-------- Data

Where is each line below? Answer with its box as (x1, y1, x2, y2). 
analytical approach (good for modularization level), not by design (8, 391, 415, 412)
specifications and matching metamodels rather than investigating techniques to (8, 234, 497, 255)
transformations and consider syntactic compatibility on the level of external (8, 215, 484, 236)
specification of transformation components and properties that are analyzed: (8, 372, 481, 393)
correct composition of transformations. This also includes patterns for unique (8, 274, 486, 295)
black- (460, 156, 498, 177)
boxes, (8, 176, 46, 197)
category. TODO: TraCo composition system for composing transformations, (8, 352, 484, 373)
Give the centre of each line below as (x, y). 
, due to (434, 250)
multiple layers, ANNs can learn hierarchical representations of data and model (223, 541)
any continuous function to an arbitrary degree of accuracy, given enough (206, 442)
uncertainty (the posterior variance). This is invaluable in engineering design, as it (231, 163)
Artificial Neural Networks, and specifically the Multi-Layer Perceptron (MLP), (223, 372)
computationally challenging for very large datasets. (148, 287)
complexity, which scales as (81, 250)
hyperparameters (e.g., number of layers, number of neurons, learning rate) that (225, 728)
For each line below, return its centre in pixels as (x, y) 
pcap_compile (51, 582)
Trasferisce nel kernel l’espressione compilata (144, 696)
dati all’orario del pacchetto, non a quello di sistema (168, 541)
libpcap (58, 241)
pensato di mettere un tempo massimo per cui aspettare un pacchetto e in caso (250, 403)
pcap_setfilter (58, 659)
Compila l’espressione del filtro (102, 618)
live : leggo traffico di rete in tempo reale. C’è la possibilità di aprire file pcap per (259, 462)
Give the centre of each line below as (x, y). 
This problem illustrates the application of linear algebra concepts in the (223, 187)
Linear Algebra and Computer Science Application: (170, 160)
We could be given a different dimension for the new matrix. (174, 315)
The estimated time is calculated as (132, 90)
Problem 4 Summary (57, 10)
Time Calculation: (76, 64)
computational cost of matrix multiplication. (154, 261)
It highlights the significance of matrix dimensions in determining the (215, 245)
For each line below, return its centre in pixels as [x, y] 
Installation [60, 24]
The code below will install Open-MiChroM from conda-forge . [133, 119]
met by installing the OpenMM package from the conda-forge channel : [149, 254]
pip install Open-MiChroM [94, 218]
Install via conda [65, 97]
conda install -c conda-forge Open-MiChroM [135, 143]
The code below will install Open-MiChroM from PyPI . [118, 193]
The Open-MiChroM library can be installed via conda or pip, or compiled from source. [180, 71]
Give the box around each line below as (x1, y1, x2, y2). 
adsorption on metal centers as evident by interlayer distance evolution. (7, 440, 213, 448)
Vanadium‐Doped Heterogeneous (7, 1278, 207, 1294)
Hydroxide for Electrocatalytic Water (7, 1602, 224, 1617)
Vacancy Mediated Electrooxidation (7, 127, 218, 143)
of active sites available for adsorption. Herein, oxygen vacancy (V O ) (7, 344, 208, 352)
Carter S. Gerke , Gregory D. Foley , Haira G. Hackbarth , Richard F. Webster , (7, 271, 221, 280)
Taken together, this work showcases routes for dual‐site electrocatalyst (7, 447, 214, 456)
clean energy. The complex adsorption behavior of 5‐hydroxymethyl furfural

----------------

Could you restate word for word the lines above, from the one that contains "complexity, which scales as (81, 250)" through the one that contains "This problem illustrates", and no others?

complexity, which scales as (81, 250)
hyperparameters (e.g., number of layers, number of neurons, learning rate) that (225, 728)
For each line below, return its centre in pixels as (x, y) 
pcap_compile (51, 582)
Trasferisce nel kernel l’espressione compilata (144, 696)
dati all’orario del pacchetto, non a quello di sistema (168, 541)
libpcap (58, 241)
pensato di mettere un tempo massimo per cui aspettare un pacchetto e in caso (250, 403)
pcap_setfilter (58, 659)
Compila l’espressione del filtro (102, 618)
live : leggo traffico di rete in tempo reale. C’è la possibilità di aprire file pcap per (259, 462)
Give the centre of each line below as (x, y). 
This problem illustrates the application of linear algebra concepts in the (223, 187)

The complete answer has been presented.